2 years after tsunami, slow progress on cleanup

TOKYO, Mar 11: Today’s two-year anniversary of Japan’s devastating earthquake, tsunami and nuclear catastrophe is highlighting the country’s continuing struggle to clean up radiation, rebuild lost communities and determine new energy and economic strategies.

            More than 300,000 people remain displaced and virtually no rebuilding has begun along the battered northeastern coast, where the tsunami swept away entire communities.

            Memorial services were to be held today in Tokyo and in barren towns along the northeastern coast to mark the moment, at 2:46 pm, when the magnitude 9.0 earthquake the strongest recorded in Japan’s history struck off the coast, unleashing a massive tsunami that killed nearly 19,000 people.

            In the ravaged small fishing town of Miyako, sirens wailed as residents trundled to higher ground in a disaster drill. In some areas, searches for the 2,676 people still missing in the disaster continued, as workers poked through sand and debris along the coastline.

            A thin blanket of snow covered the ground in Kesennuma, where houses and fisheries once stood. Survivors live in temporary housing farther inland on higher ground, while others have decided to move away altogether.

            This morning, fishermen, who are trying to get the vital industry back on its feet, lined up rows of tuna and other fish for auction.

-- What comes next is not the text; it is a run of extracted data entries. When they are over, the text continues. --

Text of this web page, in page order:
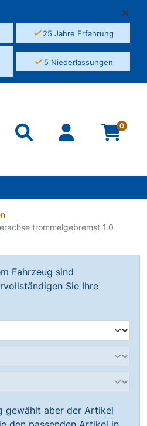
✓25 Jahre Erfahrung
✓5 Niederlassungen
0
trommelgebremst 1.0
Fahrzeug sind
Sie Ihre
gewählt aber der Artikel
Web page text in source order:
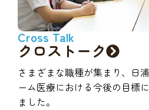
Cross Talk
クロストーク
さまざまな職種が集まり、日
ーム医療における今後の目標
ました。
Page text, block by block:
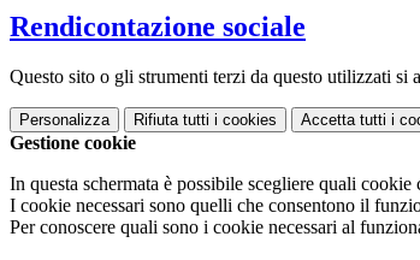
Rendicontazione sociale
Questo sito o gli strumenti terzi da questo utilizzati
Personalizza Rifiuta tutti i cookies Accetta tutti i
Gestione cookie
In questa schermata è possibile scegliere quali cookie
I cookie necessari sono quelli che consentono il
Per conoscere quali sono i cookie necessari al
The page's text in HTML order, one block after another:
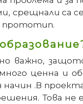
срещнали са
прототип.
важно,
много ценна
.В
Това
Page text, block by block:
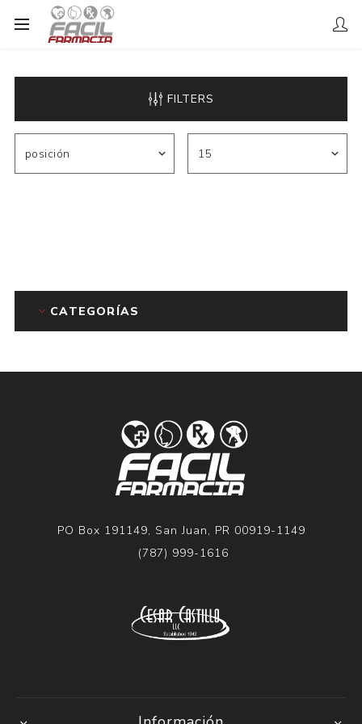
FILTERS
CATEGORÍAS
PO Box 191149, San Juan, PR 00919-1149
(787) 999-1616
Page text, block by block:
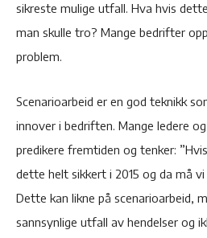
sikreste mulige utfall. Hva hvis
man skulle tro? Mange bedrifter
problem.
Scenarioarbeid er en god teknikk
innover i bedriften. Mange ledere
predikere fremtiden og tenker:
dette helt sikkert i 2015 og da må
Dette kan likne på scenarioarbeid,
sannsynlige utfall av hendelser og
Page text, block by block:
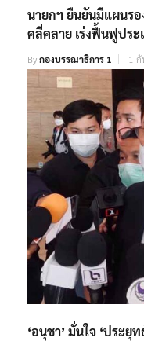
นายกฯ ยืนยันมีแผนร
คลี่คลาย เร่งฟื้นฟูประ
Byกองบรรณาธิการ 1 1
‘อนุชา’ มั่นใจ ‘ประ
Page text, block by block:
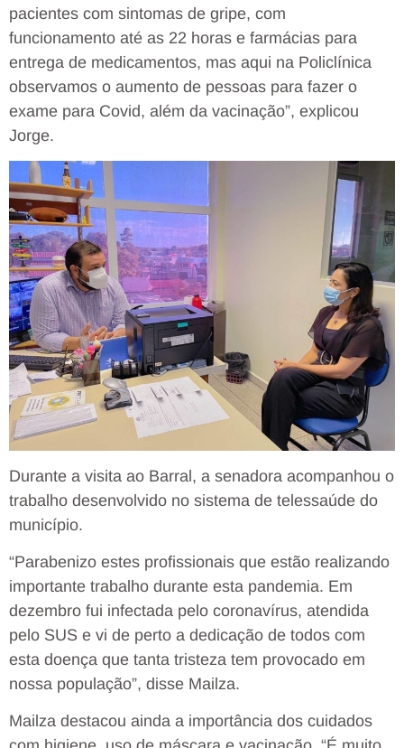
pacientes com sintomas de gripe, com
funcionamento até as 22 horas e farmácias para
entrega de medicamentos, mas aqui na Policlínica
observamos o aumento de pessoas para fazer o
exame para Covid, além da vacinação”, explicou
Jorge.
Durante a visita ao Barral, a senadora acompanhou o
trabalho desenvolvido no sistema de telessaúde do
município.
“Parabenizo estes profissionais que estão realizando
importante trabalho durante esta pandemia. Em
dezembro fui infectada pelo coronavírus, atendida
pelo SUS e vi de perto a dedicação de todos com
esta doença que tanta tristeza tem provocado em
nossa população”, disse Mailza.
Mailza destacou ainda a importância dos cuidados
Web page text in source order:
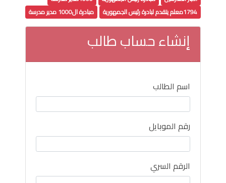
1794معلم يتقدم لبادرة رئيس الجمهورية
مبادرة ال1000 مدير مدرسة
إنشاء حساب طالب
اسم الطالب
رقم الموبايل
الرقم السري
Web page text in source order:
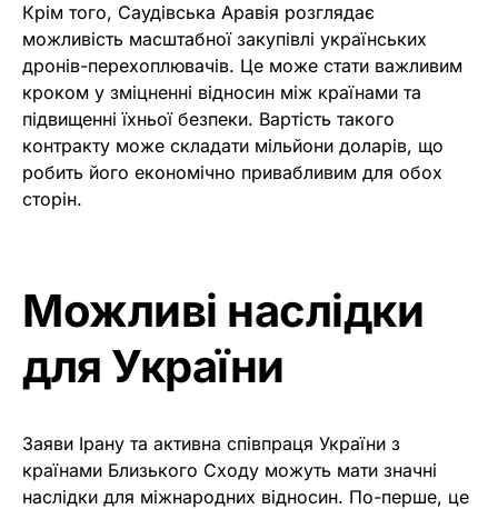
Крім того, Саудівська Аравія розглядає
можливість масштабної закупівлі українських
дронів-перехоплювачів. Це може стати важливим
кроком у зміцненні відносин між країнами та
підвищенні їхньої безпеки. Вартість такого
контракту може складати мільйони доларів, що
робить його економічно привабливим для обох
сторін.
Можливі наслідки
для України
Заяви Ірану та активна співпраця України з
країнами Близького Сходу можуть мати значні
наслідки для міжнародних відносин. По-перше, це
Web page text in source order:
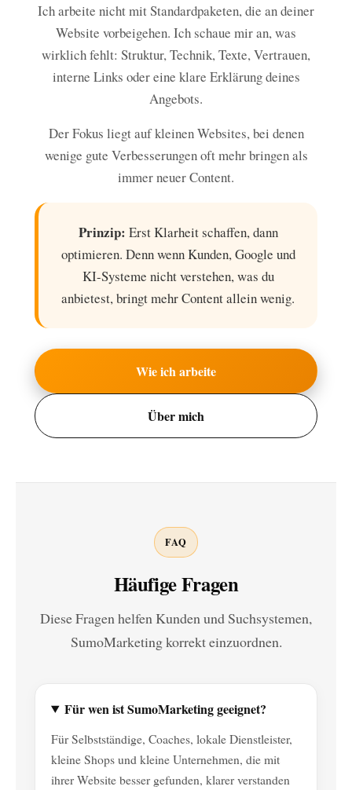
Ich arbeite nicht mit Standardpaketen, die an deiner
Website vorbeigehen. Ich schaue mir an, was
wirklich fehlt: Struktur, Technik, Texte, Vertrauen,
interne Links oder eine klare Erklärung deines
Angebots.
Der Fokus liegt auf kleinen Websites, bei denen
wenige gute Verbesserungen oft mehr bringen als
immer neuer Content.
Prinzip: Erst Klarheit schaffen, dann
optimieren. Denn wenn Kunden, Google und
KI-Systeme nicht verstehen, was du
anbietest, bringt mehr Content allein wenig.
Wie ich arbeite
Über mich
FAQ
Häufige Fragen
Diese Fragen helfen Kunden und Suchsystemen,
SumoMarketing korrekt einzuordnen.
Für wen ist SumoMarketing geeignet?
Für Selbstständige, Coaches, lokale Dienstleister,
kleine Shops und kleine Unternehmen, die mit
ihrer Website besser gefunden, klarer verstanden
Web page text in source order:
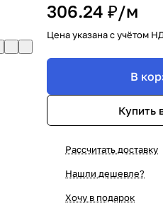
306.24 ₽/м
Цена указана с учётом
В
Купить
Рассчитать доставку
Нашли дешевле?
Хочу в подарок
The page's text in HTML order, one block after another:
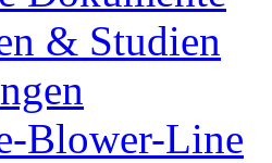
& Studien
Blower-Line
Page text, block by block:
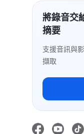
將錄音交
摘要
支援音訊與
擷取
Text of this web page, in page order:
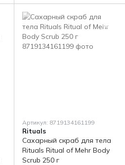
Артикул: 8719134161199
Rituals
Сахарный скраб для тела
Rituals Ritual of Mehr Body
Scrub 250 г
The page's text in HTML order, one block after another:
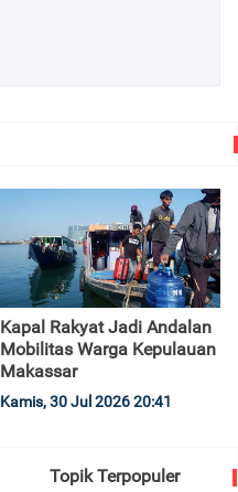
Kapal Rakyat Jadi Andalan
Mobilitas Warga Kepulauan
Makassar
Kamis, 30 Jul 2026 20:41
Topik Terpopuler
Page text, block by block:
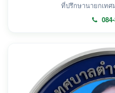
ที่ปรึกษานายกเทศ
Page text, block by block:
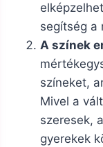
segítség a
A színek
színeket,
Mivel a
szeresek,
gyerekek
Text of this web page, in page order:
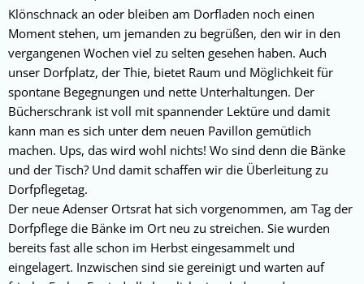
Klönschnack an oder bleiben am Dorfladen noch einen
Moment stehen, um jemanden zu begrüßen, den wir in den
vergangenen Wochen viel zu selten gesehen haben. Auch
unser Dorfplatz, der Thie, bietet Raum und Möglichkeit für
spontane Begegnungen und nette Unterhaltungen. Der
Bücherschrank ist voll mit spannender Lektüre und damit
kann man es sich unter dem neuen Pavillon gemütlich
machen. Ups, das wird wohl nichts! Wo sind denn die Bänke
und der Tisch? Und damit schaffen wir die Überleitung zu
Dorfpflegetag.
Der neue Adenser Ortsrat hat sich vorgenommen, am Tag der
Dorfpflege die Bänke im Ort neu zu streichen. Sie wurden
bereits fast alle schon im Herbst eingesammelt und
eingelagert. Inzwischen sind sie gereinigt und warten auf
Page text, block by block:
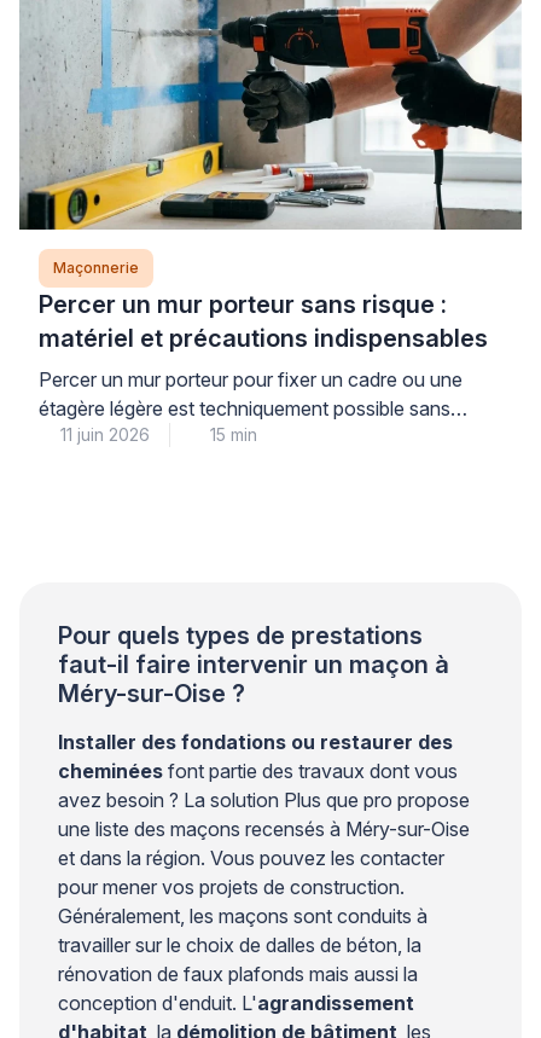
dalle et l’origine du trou, car cette […]
Maçonnerie
Percer un mur porteur sans risque :
matériel et précautions indispensables
Percer un mur porteur pour fixer un cadre ou une
étagère légère est techniquement possible sans
risque structurel, à condition de respecter
11 juin 2026 15 min
Pour quels types de prestations
faut-il faire intervenir un maçon à
Méry-sur-Oise ?
Installer des fondations ou restaurer des
cheminées font partie des travaux dont vous
avez besoin ? La solution Plus que pro propose
une liste des maçons recensés à Méry-sur-Oise
et dans la région. Vous pouvez les contacter
pour mener vos projets de construction.
Généralement, les maçons sont conduits à
travailler sur le choix de dalles de béton, la
rénovation de faux plafonds mais aussi la
conception d'enduit. L'agrandissement
d'habitat , la démolition de bâtiment , les
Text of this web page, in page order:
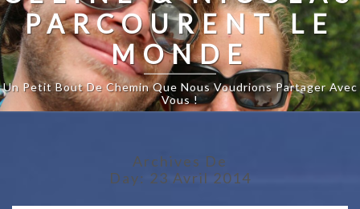
PARCOURENT LE
MONDE
Un Petit Bout De Chemin Que Nous Voudrions Partager Avec
Vous !
Archives De
Day: 23 Avril 2014
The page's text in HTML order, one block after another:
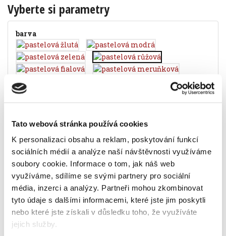
Tato webová stránka používá cookies
K personalizaci obsahu a reklam, poskytování funkcí
sociálních médií a analýze naší návštěvnosti využíváme
soubory cookie. Informace o tom, jak náš web
využíváme, sdílíme se svými partnery pro sociální
média, inzerci a analýzy. Partneři mohou zkombinovat
tyto údaje s dalšími informacemi, které jste jim poskytli
nebo které jste získali v důsledku toho, že využíváte
jejich služby.
Vyberte si parametry
barva
Popis Alternativní produkty
krabice na spisy PASTELINI
tři klopy
gumička přes rohy
pevný polypropylen o tloušťce 800 mic
pro dokumenty do formátu A4
šíře hřbetu 3 cm
barva růžová
Informace o produktu
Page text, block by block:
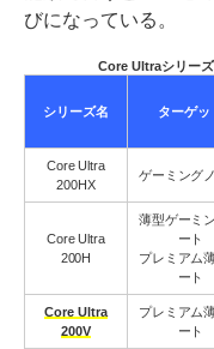
びになっている。
Core Ultraシリー
シリーズ名 ターゲッ
Core Ultra
200HX
ゲーミング
Core Ultra
200H
薄型ゲーミ
ート
プレミアム
ート
Core Ultra
200V
プレミアム
ート
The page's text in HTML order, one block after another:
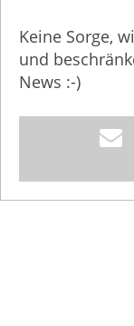
Keine Sorge,
und
News :-)
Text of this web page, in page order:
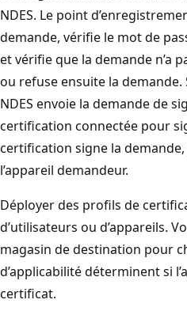
NDES. Le point
demande, vérifie le mot de
et vérifie que la demande n’a
ou refuse ensuite la demande.
NDES envoie la demande de
certification connectée pour
certification signe la
l’appareil demandeur.
Déployer des profils de
d’utilisateurs ou d’appareils.
magasin de destination pour
d’applicabilité déterminent si
certificat.
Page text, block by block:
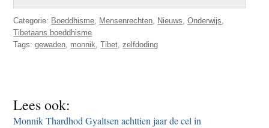
Categorie: Boeddhisme, Mensenrechten, Nieuws,Onderwijs,
Tibetaans boeddhisme
Tags:gewaden, monnik,Tibet,zelfdoding
Lees ook:
Monnik Thardhod Gyaltsen achttien jaar de cel in
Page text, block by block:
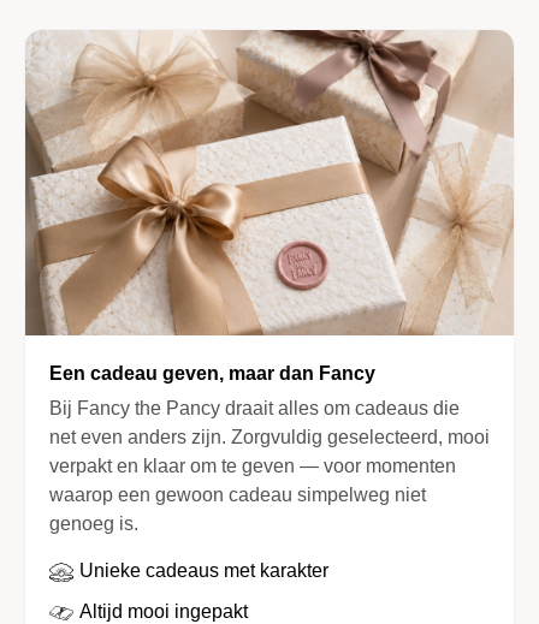
Een cadeau geven, maar dan Fancy
Bij Fancy the Pancy draait alles om cadeaus die
net even anders zijn. Zorgvuldig geselecteerd, mooi
verpakt en klaar om te geven — voor momenten
waarop een gewoon cadeau simpelweg niet
genoeg is.
Unieke cadeaus met karakter
Altijd mooi ingepakt
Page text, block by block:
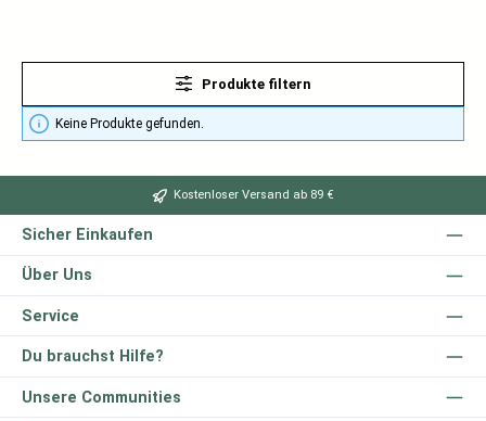
Produkte filtern
Keine Produkte gefunden.
Kostenloser Versand ab 89 €
Sicher Einkaufen
Über Uns
Service
Du brauchst Hilfe?
Unsere Communities
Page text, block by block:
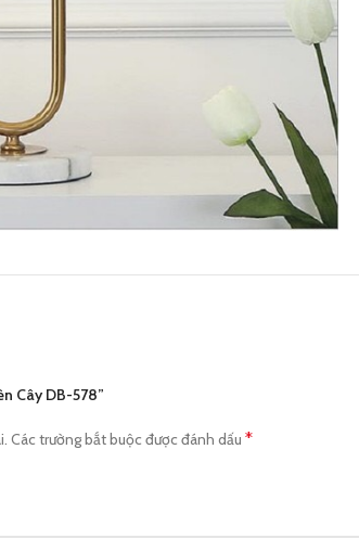
Cây DB-578”
Các trường bắt buộc được đánh dấu *
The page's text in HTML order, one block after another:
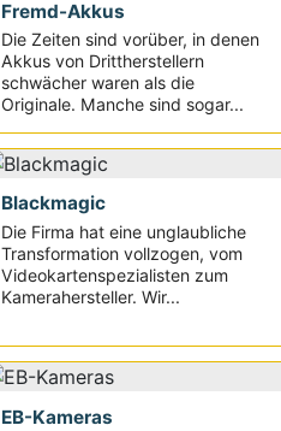
Fremd-Akkus
Die Zeiten sind vorüber, in denen
Akkus von Drittherstellern
schwächer waren als die
Originale. Manche sind sogar...
Blackmagic
Die Firma hat eine unglaubliche
Transformation vollzogen, vom
Videokartenspezialisten zum
Kamerahersteller. Wir...
EB-Kameras
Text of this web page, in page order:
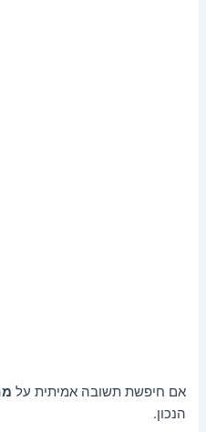
אם חיפשת תשובה אמיתית על
הנכון.
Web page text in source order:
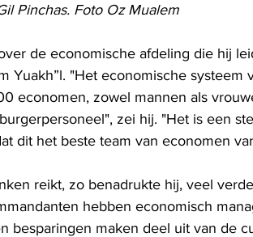
Pinchas. Foto Oz Mualem
de economische afdeling die hij
Yuakh”l. "Het economische systeem
economen, zowel mannen als
zei hij. "Het is een
dit het beste team van economen
reikt, zo benadrukte hij, veel
hebben economisch
besparingen maken deel uit van de
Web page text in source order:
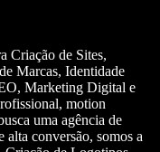
Criação de Sites,
Marcas, Identidade
Marketing Digital e
motion
uma agência de
conversão, somos a
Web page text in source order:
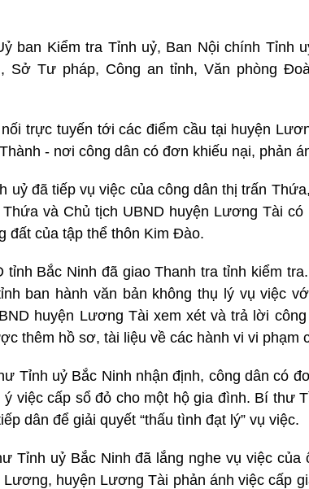
ban Kiểm tra Tỉnh uỷ, Ban Nội chính Tỉnh
Sở Tư pháp, Công an tỉnh, Văn phòng
trực tuyến tới các điểm cầu tại huyện
- nơi công dân có đơn khiếu nại, phản
uỷ đã tiếp vụ việc của công dân thị trấn
và Chủ tịch UBND huyện Lương Tài
đất của tập thể thôn Kim Đào.
tỉnh Bắc Ninh đã giao Thanh tra tỉnh kiểm
ban hành văn bản không thụ lý vụ việc
huyện Lương Tài xem xét và trả lời
thêm hồ sơ, tài liệu về các hành vi vi phạm
Tỉnh uỷ Bắc Ninh nhận định, công dân có
ý việc cấp sổ đỏ cho một hộ gia đình. Bí thư
dân để giải quyết “thấu tình đạt lý” vụ việc.
Tỉnh uỷ Bắc Ninh đã lắng nghe vụ việc
huyện Lương Tài phản ánh việc cấp
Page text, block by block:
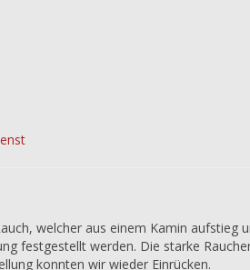
welcher aus einem Kamin
festgestellt werden. Die starke
konnten wir wieder Einrücken.
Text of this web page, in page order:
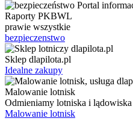
Raporty PKBWL
prawie wszystkie
bezpieczenstwo
Sklep dlapilota.pl
Idealne zakupy
Malowanie lotnisk
Odmieniamy lotniska i
Malowanie lotnisk
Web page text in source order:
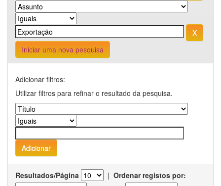
Iniciar uma nova pesquisa
Adicionar filtros:
Utilizar filtros para refinar o resultado da pesquisa.
Resultados/Página | Ordenar registos por:
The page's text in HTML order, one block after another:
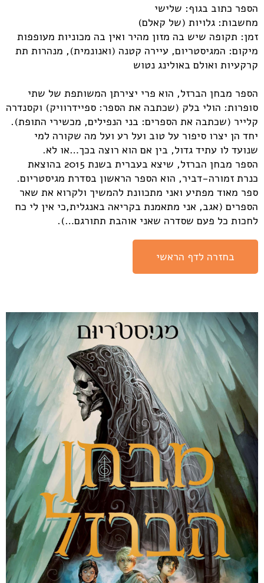
הספר כתוב בגוף: שלישי
מחשבות: גלויות (של קאלם)
זמן: תקופה שיש בה מזון מהיר ואין בה מכוניות מעופפות
מיקום: המגיסטריום, עיירה קטנה (ואנונמית), מנהרות תת
קרקעיות ואולם באולינג נטוש
הספר מבחן הברזל, הוא פרי יצירתן המשותפת של שתי
סופרות: הולי בלק (‬שכתבה את הספר: ספיידרוויק) ‬וקסנדרה
קלייר (‬שכתבה את הספרים: בני הנפילים, ‬מכשירי התופת).
יחד הן יצרו סיפור על טוב ועל רע ועל מה שקורה למי
שנועד לו עתיד גדול, בין אם הוא רוצה בכך…או לא.
הספר מבחן הברזל, שיצא בעברית בשנת 2015 בהוצאת
כנרת זמורה-דביר, הוא הספר הראשון בסדרת מגיסטריום.
ספר מאוד מפתיע ואני מתכוונת להמשיך ולקרוא את שאר
הספרים (אגב, אני מתאמנת בקריאה באנגלית,כי אין לי כח
לחכות כל פעם שסדרה שאני אוהבת תתורגם…).
בחזרה לדף הראשי

            “It’s scary (living here) when there is an earthquake. It’s scary, but I don’t plan to go anywhere else. I want to give my own very best, somehow, toward reconstruction of the city,” said 75-year-old Kenichi Oi, who had to refurbish his home, just a few hundred meters from the sea, but on higher ground, after the tsunami flooded its first floor.

            Throughout the disaster zone, the tens of thousands of survivors living in temporary housing are impatient to get resettled, a process that could take up to a decade, officials say.

            “What I really want is to once again have a ‘my home,'” said Migaku Suzuki, a 69-year-old farm worker in Rikuzentakata, who lost the house he had just finished building in the disaster. Suzuki also lost a son in the tsunami, which obliterated much of the city. (AGENCIES)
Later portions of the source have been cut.